# Dataset entries

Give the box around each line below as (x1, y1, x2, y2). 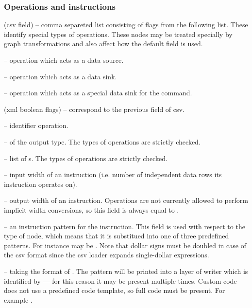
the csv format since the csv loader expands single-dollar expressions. (4, 250, 209, 260)
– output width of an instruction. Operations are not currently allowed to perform (4, 195, 248, 205)
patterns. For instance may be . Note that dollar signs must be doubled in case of (4, 240, 246, 250)
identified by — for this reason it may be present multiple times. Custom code (4, 275, 237, 286)
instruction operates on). (4, 179, 77, 189)
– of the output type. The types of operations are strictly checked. (4, 136, 201, 146)
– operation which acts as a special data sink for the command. (4, 88, 192, 98)
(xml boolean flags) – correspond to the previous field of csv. (4, 104, 185, 114)
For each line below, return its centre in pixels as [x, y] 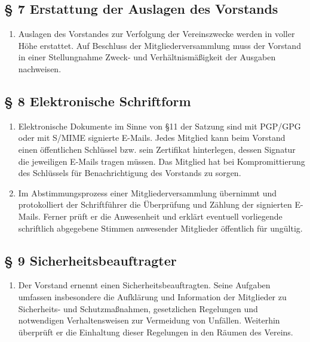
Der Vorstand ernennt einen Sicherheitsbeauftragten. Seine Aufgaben [144, 285]
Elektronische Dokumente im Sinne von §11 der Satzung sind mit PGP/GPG [159, 126]
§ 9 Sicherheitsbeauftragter [90, 260]
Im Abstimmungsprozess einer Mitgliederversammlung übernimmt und [148, 192]
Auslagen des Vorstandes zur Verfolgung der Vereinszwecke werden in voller [156, 34]
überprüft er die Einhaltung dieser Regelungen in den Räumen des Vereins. [156, 332]
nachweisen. [40, 68]
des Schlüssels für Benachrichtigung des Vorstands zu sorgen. [130, 173]
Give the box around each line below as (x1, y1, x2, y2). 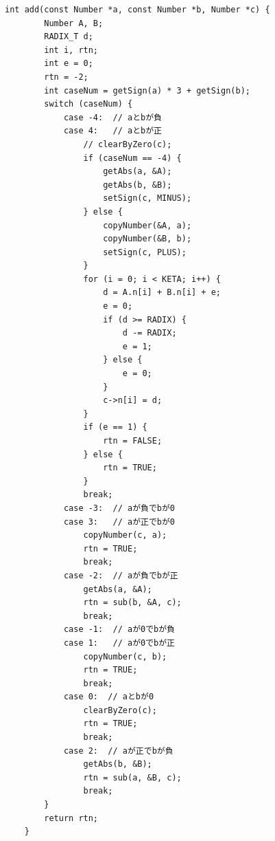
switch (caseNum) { (44, 99, 133, 109)
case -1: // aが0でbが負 (63, 624, 176, 635)
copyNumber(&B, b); (103, 234, 192, 244)
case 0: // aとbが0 (63, 692, 154, 702)
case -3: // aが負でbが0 (63, 503, 176, 513)
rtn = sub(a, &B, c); (83, 772, 182, 783)
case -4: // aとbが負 (63, 112, 162, 122)
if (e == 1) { (83, 422, 147, 433)
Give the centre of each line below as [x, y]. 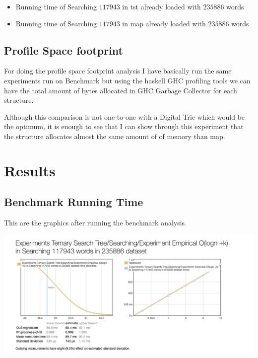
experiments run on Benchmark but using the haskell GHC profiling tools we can [127, 80]
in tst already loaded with [161, 6]
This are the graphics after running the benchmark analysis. [96, 223]
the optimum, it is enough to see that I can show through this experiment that [124, 126]
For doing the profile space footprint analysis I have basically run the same [118, 71]
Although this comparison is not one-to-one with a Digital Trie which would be [125, 116]
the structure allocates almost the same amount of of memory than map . [115, 136]
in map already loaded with [164, 23]
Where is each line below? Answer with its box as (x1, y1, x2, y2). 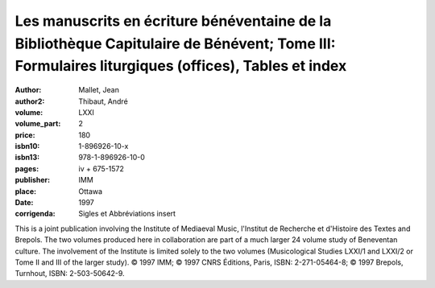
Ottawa (78, 186, 103, 196)
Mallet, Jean (78, 85, 120, 95)
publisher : (14, 175, 51, 185)
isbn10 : (14, 142, 40, 151)
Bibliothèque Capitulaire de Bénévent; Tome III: (14, 35, 336, 52)
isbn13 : (14, 153, 40, 163)
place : (14, 186, 37, 196)
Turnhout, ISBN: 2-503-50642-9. (14, 269, 125, 278)
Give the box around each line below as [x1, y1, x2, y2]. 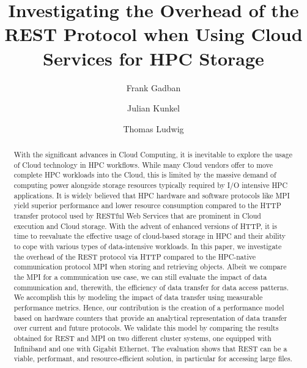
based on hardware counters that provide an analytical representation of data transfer [13, 312, 287, 323]
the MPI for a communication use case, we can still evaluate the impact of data [13, 271, 267, 282]
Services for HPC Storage [43, 45, 264, 70]
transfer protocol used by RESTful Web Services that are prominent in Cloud [13, 211, 261, 221]
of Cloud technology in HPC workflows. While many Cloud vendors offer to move [13, 159, 273, 170]
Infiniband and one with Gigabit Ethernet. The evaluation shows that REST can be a [13, 343, 287, 353]
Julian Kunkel [127, 102, 180, 115]
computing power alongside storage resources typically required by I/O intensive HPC [13, 180, 288, 190]
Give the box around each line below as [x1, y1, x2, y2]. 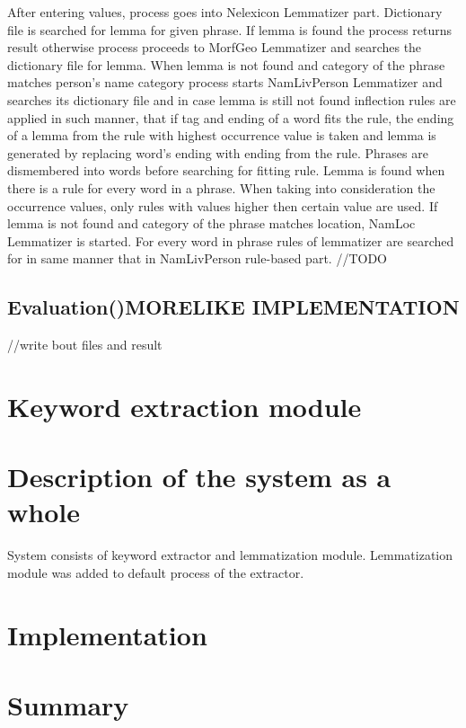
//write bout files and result [7, 335, 163, 354]
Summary [7, 687, 129, 724]
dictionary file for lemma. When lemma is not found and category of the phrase [7, 55, 445, 74]
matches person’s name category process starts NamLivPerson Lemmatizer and [7, 73, 443, 92]
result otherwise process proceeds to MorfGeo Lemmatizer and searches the [7, 38, 422, 57]
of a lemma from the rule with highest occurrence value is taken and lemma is [7, 126, 436, 145]
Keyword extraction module [7, 387, 362, 424]
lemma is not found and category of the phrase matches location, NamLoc [7, 214, 416, 233]
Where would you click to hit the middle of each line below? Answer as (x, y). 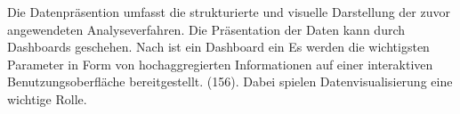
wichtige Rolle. (47, 98)
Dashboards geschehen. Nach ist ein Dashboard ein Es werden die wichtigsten (218, 47)
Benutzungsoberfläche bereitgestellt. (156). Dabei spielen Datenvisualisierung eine (230, 81)
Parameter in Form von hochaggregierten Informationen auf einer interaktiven (220, 64)
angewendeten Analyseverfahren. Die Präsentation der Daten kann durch (206, 29)
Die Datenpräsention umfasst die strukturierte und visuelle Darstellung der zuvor (229, 12)
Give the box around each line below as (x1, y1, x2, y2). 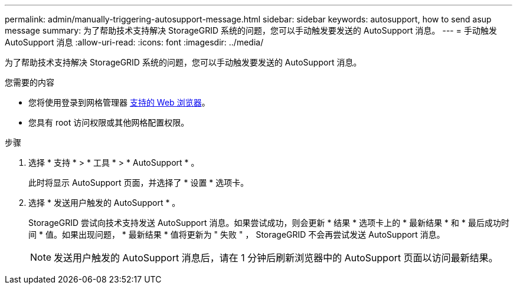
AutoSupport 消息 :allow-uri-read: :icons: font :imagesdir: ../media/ (5, 37, 264, 47)
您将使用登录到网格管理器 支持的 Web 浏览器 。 (28, 97, 210, 107)
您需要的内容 (5, 77, 54, 87)
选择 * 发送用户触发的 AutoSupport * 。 (28, 198, 181, 208)
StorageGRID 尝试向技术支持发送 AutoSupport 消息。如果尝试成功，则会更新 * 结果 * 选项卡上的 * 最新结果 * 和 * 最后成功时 (28, 218, 509, 228)
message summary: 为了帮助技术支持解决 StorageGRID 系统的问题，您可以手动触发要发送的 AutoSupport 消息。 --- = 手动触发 (5, 25, 497, 35)
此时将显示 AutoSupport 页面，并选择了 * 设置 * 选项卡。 (28, 178, 249, 188)
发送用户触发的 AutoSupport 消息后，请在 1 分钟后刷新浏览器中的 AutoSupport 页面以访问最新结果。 (54, 252, 498, 264)
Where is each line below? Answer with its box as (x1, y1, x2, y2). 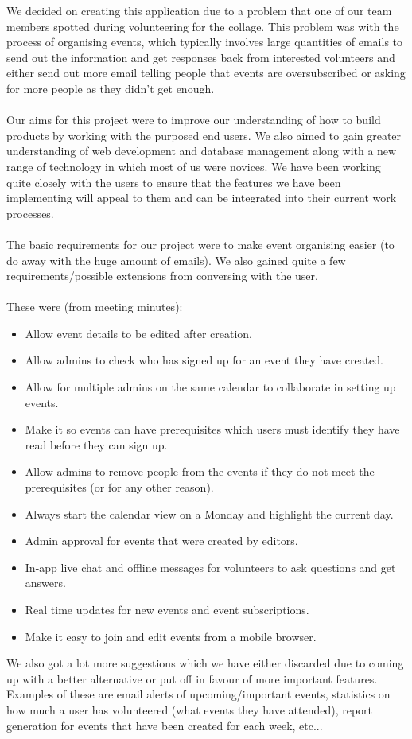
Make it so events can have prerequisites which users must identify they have (25, 421, 400, 438)
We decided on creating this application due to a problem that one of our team (6, 2, 392, 18)
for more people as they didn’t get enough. (6, 80, 215, 96)
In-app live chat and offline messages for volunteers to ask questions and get (25, 558, 396, 575)
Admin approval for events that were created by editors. (25, 532, 298, 549)
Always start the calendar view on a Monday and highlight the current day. (25, 505, 394, 522)
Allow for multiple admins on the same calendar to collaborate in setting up (25, 379, 396, 395)
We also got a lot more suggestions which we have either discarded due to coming (6, 655, 404, 671)
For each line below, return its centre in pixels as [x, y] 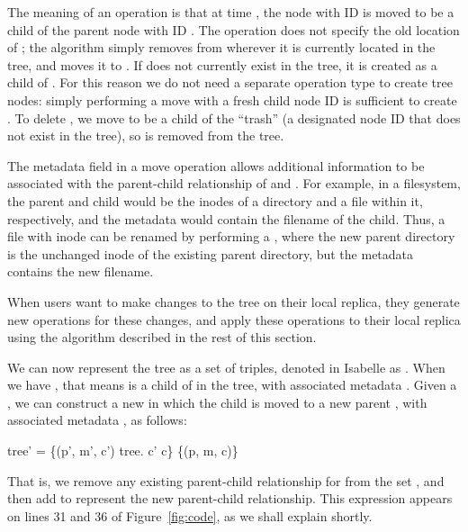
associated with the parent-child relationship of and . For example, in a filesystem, [234, 183]
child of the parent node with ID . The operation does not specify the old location [234, 29]
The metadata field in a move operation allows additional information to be [216, 165]
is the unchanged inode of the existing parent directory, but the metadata [211, 253]
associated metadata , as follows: [97, 420]
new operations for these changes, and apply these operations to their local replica [234, 319]
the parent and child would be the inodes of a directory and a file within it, [215, 200]
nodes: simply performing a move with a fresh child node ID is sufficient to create [232, 99]
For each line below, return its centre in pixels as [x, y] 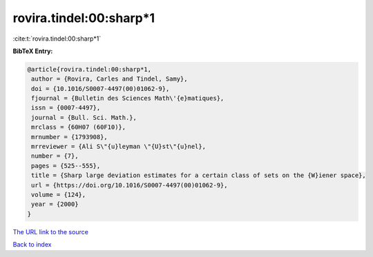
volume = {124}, [59, 195]
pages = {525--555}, [66, 166]
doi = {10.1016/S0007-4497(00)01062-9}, [101, 89]
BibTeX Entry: [33, 51]
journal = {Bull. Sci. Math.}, [84, 117]
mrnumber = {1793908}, [70, 137]
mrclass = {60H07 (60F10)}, [79, 127]
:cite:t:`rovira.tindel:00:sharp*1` [57, 39]
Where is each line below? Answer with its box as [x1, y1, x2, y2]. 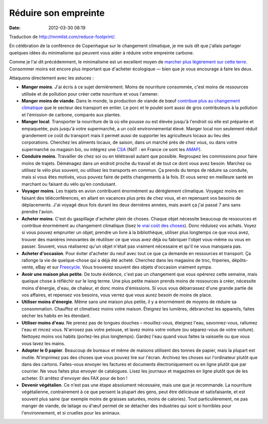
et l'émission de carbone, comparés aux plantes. [21, 111, 121, 117]
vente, [21, 264, 35, 270]
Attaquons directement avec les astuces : [9, 75, 94, 81]
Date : [9, 25, 21, 31]
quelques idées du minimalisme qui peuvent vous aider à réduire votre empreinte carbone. [9, 50, 195, 55]
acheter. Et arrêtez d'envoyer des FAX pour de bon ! [21, 375, 128, 381]
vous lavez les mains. [21, 340, 66, 346]
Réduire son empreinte [9, 7, 105, 18]
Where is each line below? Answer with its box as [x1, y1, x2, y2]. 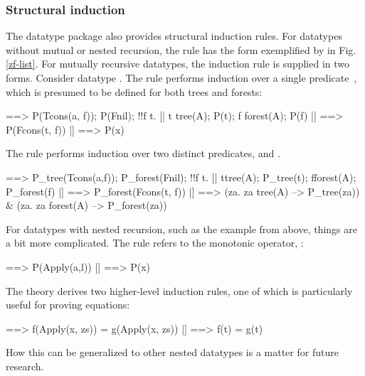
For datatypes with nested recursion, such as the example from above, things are [6, 221, 357, 236]
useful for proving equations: [6, 297, 130, 312]
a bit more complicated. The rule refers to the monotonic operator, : [6, 235, 304, 250]
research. [6, 358, 44, 373]
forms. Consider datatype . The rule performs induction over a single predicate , [6, 70, 357, 85]
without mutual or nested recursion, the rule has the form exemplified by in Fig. [6, 42, 356, 57]
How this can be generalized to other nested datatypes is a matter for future [6, 345, 339, 360]
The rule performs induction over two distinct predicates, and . [6, 146, 280, 161]
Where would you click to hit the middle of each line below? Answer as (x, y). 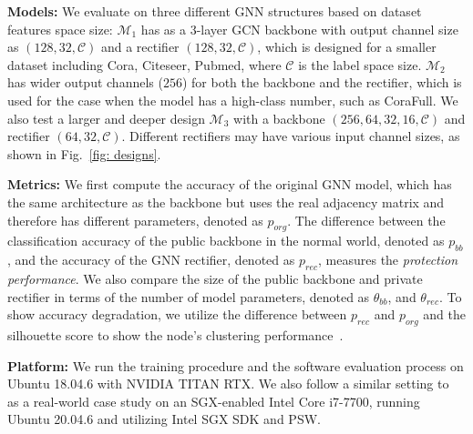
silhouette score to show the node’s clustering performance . (175, 334)
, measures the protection (388, 260)
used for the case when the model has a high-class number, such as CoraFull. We (233, 100)
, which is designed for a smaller (347, 47)
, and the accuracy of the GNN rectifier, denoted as (151, 260)
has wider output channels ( (85, 82)
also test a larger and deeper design (106, 118)
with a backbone (279, 118)
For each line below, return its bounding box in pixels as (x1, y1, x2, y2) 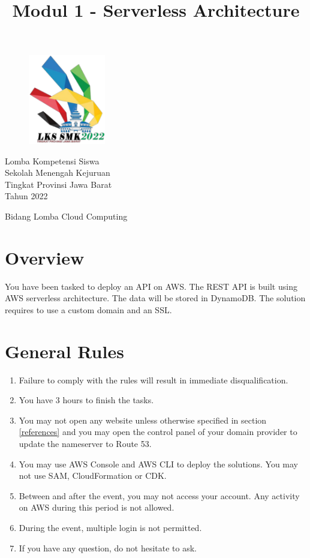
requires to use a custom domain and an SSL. (5, 303, 172, 316)
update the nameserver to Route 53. (19, 437, 152, 449)
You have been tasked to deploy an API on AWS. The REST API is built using (5, 280, 297, 292)
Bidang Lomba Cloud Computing (5, 209, 128, 222)
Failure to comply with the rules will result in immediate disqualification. (19, 373, 288, 386)
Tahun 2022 (5, 190, 48, 202)
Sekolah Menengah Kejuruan (5, 166, 110, 179)
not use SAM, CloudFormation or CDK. (19, 469, 167, 482)
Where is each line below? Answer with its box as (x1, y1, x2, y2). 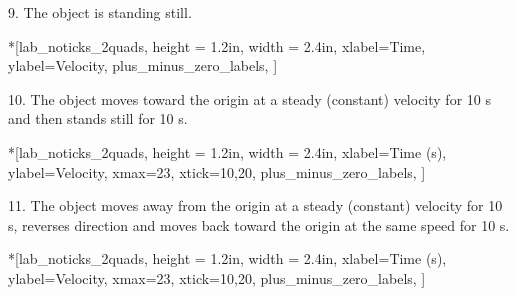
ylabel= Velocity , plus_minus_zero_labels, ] (8, 55, 278, 76)
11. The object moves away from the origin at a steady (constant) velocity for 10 (8, 195, 503, 216)
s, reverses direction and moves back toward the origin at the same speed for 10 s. (8, 214, 510, 235)
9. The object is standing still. (8, 2, 192, 22)
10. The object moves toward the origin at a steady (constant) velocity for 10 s (8, 88, 491, 109)
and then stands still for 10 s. (8, 108, 188, 129)
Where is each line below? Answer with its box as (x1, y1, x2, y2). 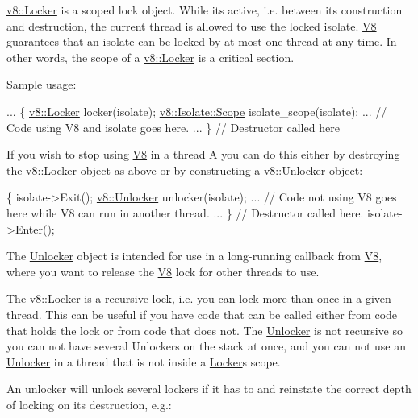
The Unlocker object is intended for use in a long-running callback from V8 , (6, 247, 382, 264)
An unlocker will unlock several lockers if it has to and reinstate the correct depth (6, 380, 412, 397)
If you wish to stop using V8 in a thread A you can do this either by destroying (6, 146, 400, 163)
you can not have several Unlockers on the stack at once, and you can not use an (6, 337, 406, 354)
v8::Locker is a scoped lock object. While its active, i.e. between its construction (6, 2, 403, 18)
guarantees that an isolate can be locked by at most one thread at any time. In (6, 33, 397, 50)
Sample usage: (6, 76, 77, 93)
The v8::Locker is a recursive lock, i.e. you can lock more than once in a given (6, 290, 391, 307)
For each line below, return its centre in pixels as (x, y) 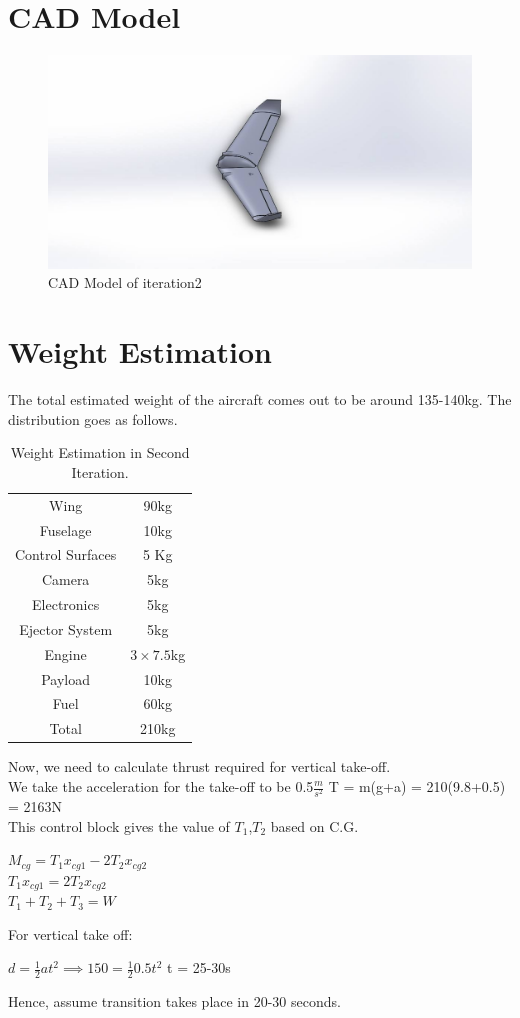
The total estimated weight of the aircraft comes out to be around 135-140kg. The (260, 399)
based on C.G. (314, 825)
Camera (65, 579)
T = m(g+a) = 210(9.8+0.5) (417, 786)
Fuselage (65, 529)
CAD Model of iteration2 (125, 282)
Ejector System (66, 628)
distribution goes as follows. (93, 418)
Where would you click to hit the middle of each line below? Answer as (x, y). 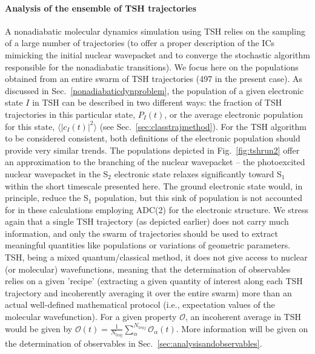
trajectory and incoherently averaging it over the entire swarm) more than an (148, 292)
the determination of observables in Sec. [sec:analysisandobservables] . (134, 343)
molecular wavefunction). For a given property (91, 317)
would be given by (39, 328)
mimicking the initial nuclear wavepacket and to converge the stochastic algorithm (157, 54)
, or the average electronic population (234, 114)
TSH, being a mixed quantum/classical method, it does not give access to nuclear (156, 257)
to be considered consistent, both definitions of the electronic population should (153, 138)
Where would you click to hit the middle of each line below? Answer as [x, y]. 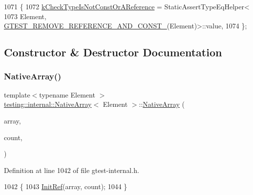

# Prompt
From the first line of the records through the line with "patterns. For instance", reproduce each line exactly and leave the pictures out.

# Answer space
Give the box around each line below as (x1, y1, x2, y2). 
the csv format since the csv loader expands single-dollar expressions. (4, 250, 209, 260)
– output width of an instruction. Operations are not currently allowed to perform (4, 195, 248, 205)
patterns. For instance may be . Note that dollar signs must be doubled in case of (4, 240, 246, 250)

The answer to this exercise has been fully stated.